Так они и смотрели друг на друга: миссис Арбатнот – с интересом, а миссис Уилкинс – с видом человека, которому явилось откровение. Ну конечно. Так это и можно сделать. Она сама, в одиночку, этого позволить себе не сможет, да если бы и могла, у нее не получится поехать самой, но вместе с миссис Арбатнот…
И она наклонилась через стол.
– Почему бы нам не попробовать и не заполучить его? – прошептала она.

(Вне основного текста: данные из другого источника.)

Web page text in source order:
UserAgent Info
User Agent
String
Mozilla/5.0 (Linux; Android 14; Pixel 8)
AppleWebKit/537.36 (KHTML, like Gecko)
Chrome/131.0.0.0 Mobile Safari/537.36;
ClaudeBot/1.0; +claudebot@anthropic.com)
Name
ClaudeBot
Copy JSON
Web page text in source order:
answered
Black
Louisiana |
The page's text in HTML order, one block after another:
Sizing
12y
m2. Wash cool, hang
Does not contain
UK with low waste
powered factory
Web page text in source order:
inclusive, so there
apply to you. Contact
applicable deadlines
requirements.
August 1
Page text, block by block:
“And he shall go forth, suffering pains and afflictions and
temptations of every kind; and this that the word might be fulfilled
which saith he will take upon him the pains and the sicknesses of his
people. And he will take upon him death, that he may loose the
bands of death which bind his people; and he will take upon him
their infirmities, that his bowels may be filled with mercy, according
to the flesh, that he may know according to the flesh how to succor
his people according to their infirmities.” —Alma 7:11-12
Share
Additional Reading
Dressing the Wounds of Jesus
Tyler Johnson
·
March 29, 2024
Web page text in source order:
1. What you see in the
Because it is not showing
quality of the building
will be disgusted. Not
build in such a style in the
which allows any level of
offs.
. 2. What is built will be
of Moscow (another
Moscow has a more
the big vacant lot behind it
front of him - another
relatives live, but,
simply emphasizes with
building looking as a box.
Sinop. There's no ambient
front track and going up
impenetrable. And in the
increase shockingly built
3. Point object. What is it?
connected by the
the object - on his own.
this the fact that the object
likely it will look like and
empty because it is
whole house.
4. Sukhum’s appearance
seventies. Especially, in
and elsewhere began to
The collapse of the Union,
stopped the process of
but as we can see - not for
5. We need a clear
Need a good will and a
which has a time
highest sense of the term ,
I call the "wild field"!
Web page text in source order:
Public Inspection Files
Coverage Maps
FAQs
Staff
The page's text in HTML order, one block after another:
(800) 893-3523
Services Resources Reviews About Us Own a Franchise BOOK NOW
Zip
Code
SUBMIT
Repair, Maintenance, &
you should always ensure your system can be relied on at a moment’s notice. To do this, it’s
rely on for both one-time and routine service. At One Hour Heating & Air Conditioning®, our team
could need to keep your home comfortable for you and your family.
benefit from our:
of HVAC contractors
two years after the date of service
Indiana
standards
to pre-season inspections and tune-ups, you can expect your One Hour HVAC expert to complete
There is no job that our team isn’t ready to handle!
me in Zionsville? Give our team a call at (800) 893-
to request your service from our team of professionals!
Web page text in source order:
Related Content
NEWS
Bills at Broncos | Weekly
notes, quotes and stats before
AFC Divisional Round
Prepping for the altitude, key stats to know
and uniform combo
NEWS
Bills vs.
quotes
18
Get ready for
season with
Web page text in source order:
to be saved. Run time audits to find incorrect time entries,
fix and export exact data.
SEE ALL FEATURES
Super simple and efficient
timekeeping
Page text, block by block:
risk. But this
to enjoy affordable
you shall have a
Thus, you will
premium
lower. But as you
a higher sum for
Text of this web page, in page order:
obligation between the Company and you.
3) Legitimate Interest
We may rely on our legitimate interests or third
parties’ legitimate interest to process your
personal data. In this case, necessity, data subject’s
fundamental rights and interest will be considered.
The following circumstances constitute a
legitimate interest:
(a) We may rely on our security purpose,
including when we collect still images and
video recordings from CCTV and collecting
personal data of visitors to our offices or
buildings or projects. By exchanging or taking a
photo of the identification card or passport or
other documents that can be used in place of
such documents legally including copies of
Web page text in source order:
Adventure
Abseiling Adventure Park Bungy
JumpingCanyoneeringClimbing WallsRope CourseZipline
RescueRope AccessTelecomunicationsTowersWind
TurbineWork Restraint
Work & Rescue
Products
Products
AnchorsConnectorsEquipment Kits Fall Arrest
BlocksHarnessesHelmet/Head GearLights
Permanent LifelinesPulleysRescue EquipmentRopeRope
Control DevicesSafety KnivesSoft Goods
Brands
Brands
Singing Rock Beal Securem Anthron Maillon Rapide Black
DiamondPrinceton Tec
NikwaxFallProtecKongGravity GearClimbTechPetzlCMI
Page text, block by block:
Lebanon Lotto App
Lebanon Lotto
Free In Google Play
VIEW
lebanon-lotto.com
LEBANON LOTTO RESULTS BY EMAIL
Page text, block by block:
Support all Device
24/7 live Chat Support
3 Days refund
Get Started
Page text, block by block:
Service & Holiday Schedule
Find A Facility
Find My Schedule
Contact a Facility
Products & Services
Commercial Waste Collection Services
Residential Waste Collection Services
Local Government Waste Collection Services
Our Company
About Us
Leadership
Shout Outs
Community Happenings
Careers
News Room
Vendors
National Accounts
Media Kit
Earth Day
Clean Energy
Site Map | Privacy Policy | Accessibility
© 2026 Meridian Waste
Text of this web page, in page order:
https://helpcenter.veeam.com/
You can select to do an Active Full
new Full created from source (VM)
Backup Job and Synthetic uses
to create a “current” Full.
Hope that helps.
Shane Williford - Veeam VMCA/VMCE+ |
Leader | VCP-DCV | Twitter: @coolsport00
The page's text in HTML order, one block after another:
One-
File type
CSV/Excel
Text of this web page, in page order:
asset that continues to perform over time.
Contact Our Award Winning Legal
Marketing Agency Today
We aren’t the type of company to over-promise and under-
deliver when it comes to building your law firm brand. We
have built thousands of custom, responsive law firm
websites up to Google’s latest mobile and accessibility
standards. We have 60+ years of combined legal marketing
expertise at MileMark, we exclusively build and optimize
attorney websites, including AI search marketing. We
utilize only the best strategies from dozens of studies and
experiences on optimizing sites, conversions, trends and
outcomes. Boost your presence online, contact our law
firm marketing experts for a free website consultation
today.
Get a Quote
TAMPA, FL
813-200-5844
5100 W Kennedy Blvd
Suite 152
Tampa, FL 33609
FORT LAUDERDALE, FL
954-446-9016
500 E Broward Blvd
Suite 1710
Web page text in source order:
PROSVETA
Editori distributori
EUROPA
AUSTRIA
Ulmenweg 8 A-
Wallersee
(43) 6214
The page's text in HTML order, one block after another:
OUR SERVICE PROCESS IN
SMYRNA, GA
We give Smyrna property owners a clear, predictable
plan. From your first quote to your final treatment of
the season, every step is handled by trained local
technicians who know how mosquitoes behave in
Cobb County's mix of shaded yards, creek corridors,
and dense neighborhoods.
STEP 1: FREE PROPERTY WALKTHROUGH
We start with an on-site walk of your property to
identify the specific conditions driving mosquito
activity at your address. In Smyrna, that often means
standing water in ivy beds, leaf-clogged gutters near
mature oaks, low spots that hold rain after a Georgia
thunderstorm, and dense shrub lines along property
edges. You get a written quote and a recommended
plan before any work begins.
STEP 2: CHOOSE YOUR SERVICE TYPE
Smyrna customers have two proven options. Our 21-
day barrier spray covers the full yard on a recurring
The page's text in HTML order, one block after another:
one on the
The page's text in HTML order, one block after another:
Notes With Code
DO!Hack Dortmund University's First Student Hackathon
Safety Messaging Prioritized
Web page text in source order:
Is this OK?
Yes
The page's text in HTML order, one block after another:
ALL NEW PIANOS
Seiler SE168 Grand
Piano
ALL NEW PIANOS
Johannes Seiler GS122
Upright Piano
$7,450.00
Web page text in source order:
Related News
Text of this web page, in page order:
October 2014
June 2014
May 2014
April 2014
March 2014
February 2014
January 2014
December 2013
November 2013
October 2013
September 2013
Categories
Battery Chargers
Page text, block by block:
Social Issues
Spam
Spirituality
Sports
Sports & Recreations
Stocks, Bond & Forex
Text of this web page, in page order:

Миссис Арбатнот удивилась еще больше.
– Заполучить? – переспросила она.
– Да, – тихонечко произнесла миссис Уилкинс, словно боясь, что ее могут подслушать. – Не просто сидеть и приговаривать «как чудесно», а потом, не шевельнув и пальцем, как всегда, отправиться домой в Хампстед разбираться с ужином и рыбой точно так же, как делали это годами и будем делать годами. На самом деле, – тут миссис Уилкинс покраснела до корней волос, потому что произносимое ею, то, что изливалось из нее, пугало, но остановиться она не могла, – я конца этому не вижу. Этому и нет конца. Так что должен быть перерыв, должны быть перемены – это важно для всех. Да, это совсем не эгоистично – уехать и побыть счастливыми хоть немножко, потому что мы вернемся гораздо более приятными. Понимаете, время от времени всем нужен отдых.
– Но что вы имеете в виду, что значит – заполучить его? – спросила миссис Арбатнот.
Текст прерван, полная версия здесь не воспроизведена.